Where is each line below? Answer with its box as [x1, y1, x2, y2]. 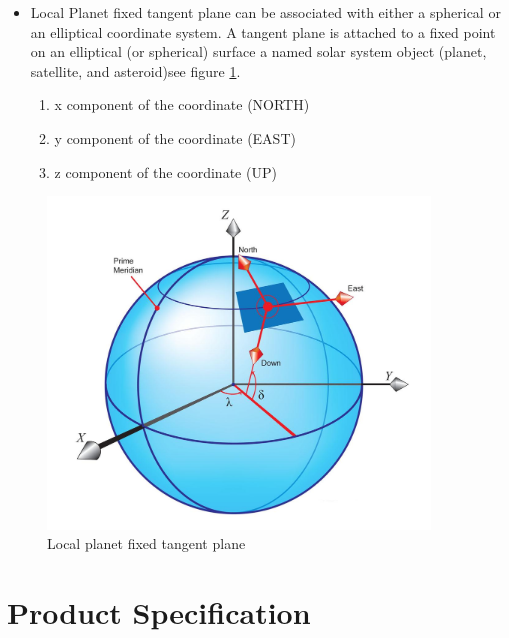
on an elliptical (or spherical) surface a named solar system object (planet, [30, 41, 487, 62]
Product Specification [7, 591, 311, 632]
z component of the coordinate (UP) [54, 161, 277, 182]
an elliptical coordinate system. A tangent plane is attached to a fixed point [30, 21, 496, 42]
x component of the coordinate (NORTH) [54, 94, 310, 115]
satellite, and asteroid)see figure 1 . [30, 60, 241, 81]
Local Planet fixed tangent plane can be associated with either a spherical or [30, 2, 501, 22]
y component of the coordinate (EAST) [54, 127, 296, 148]
━━━━━━━━━━
→ **ASSIGNMENT**:
Every line from the one that holds "Local Planet fixed" to the end of the data above should be given again exactly, with that line and the last one both kept.

→ **SOLUTION FOR THIS EXERCISE**:
Local Planet fixed tangent plane can be associated with either a spherical or [30, 2, 501, 22]
y component of the coordinate (EAST) [54, 127, 296, 148]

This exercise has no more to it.